Die Herkunft des Wortes „Jazz“ ist nicht eindeutig geklärt. Erstmals tauchte der Begriff vermutlich 1909 in dem Song „Uncle Josh in Society“ auf: „One lady asked me if I danced the jazz …“ und meinte wahrscheinlich eine Art von Ragtime-Tanz. 1913 ist der Begriff belegt als Bezeichnung einer Art von Musik, möglicherweise als Bezeichnung für die Musik zu jenem Ragtime-Tanz. Möglicherweise ist er abgeleitet aus einem Wort „jass“ aus dem kreolischen Patois, das für „tatkräftige Aktivität“, im speziellen Sexualverkehr stand. Möglich ist auch eine Ableitung des Wortes Jass oder Jazz aus der Verwendung des Begriffes jasm (französisches Wörterbuch von 1860) für Energie, Dynamik und Vitalität wie auch als Slang-Wort für Samen, oder als passender Ersatzbegriff für afrikanische Tanznamen wie etwa Mandingo jasi oder Temne yas. Allen Herkunftsvermutungen gemeinsam ist die Nähe zu den Amüsiervierteln der damaligen Zeit mit ihrer engen Verzahnung von Musik, Tanz, Alkohol und Prostitution.

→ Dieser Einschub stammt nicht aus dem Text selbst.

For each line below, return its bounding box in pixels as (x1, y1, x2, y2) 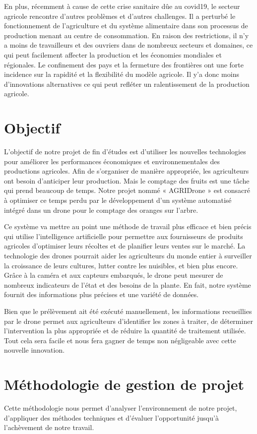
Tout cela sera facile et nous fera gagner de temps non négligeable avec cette (4, 335, 236, 345)
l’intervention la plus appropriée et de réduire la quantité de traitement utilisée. (4, 325, 246, 336)
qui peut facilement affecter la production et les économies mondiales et (4, 49, 222, 60)
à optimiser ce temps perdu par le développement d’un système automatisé (4, 195, 232, 205)
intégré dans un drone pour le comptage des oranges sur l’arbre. (4, 204, 198, 215)
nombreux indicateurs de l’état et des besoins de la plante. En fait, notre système (4, 279, 251, 290)
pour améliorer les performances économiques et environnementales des (4, 156, 220, 166)
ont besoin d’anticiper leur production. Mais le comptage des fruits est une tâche (4, 175, 250, 186)
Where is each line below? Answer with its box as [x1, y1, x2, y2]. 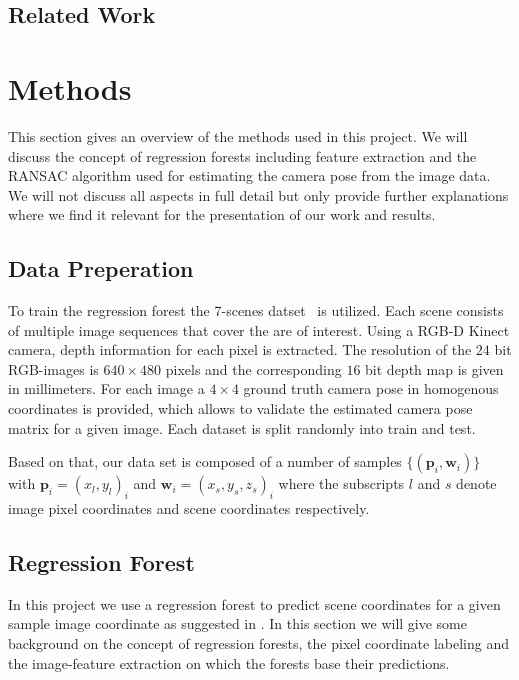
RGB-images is [8, 358, 99, 379]
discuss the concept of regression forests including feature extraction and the [8, 145, 477, 166]
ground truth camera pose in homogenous [243, 378, 499, 399]
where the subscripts [278, 473, 405, 494]
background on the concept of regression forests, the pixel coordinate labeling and [8, 633, 510, 654]
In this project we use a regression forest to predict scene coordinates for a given [8, 593, 501, 614]
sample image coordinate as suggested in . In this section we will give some [8, 613, 467, 634]
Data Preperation [8, 253, 194, 284]
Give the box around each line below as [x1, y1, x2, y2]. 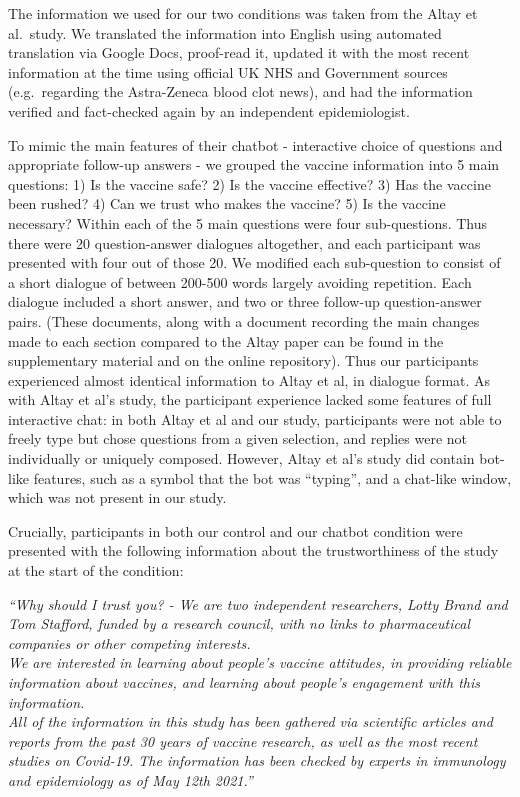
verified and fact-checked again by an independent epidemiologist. [8, 100, 410, 121]
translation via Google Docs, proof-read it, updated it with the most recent [8, 42, 470, 63]
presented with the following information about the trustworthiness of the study [8, 540, 499, 561]
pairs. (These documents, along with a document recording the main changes [8, 310, 480, 331]
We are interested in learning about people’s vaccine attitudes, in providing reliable [8, 652, 512, 673]
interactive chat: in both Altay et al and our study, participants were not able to [8, 408, 502, 429]
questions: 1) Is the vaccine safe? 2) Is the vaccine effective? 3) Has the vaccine [8, 173, 491, 194]
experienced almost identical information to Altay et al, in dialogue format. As [8, 369, 491, 390]
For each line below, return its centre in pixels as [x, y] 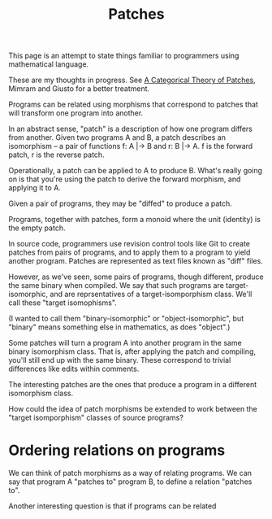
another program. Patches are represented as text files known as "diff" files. [136, 261]
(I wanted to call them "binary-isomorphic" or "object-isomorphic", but [126, 319]
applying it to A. [35, 188]
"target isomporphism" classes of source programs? [96, 418]
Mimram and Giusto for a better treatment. [79, 89]
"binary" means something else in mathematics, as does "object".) [119, 327]
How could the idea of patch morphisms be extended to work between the [133, 409]
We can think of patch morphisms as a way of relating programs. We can [130, 473]

Ab spätestens 1915 gibt es Bands aus New Orleans, die das Wort Jass oder Jazz im Band-Namen tragen und/oder damit ihre Musik bezeichnen. Der Bandleader Tom Brown nahm für sich in Anspruch, als Erster dieses Wort für die genauere Beschreibung einer Band verwendet zu haben, worüber ein heftiger Streit mit Nick LaRocca von der Original Dixieland Jass Band entbrannte. Das englische Verb „to jazz“ für „to speed or liven up“, schneller werden oder beleben, in Schwung bringen, ist ab 1917 belegt.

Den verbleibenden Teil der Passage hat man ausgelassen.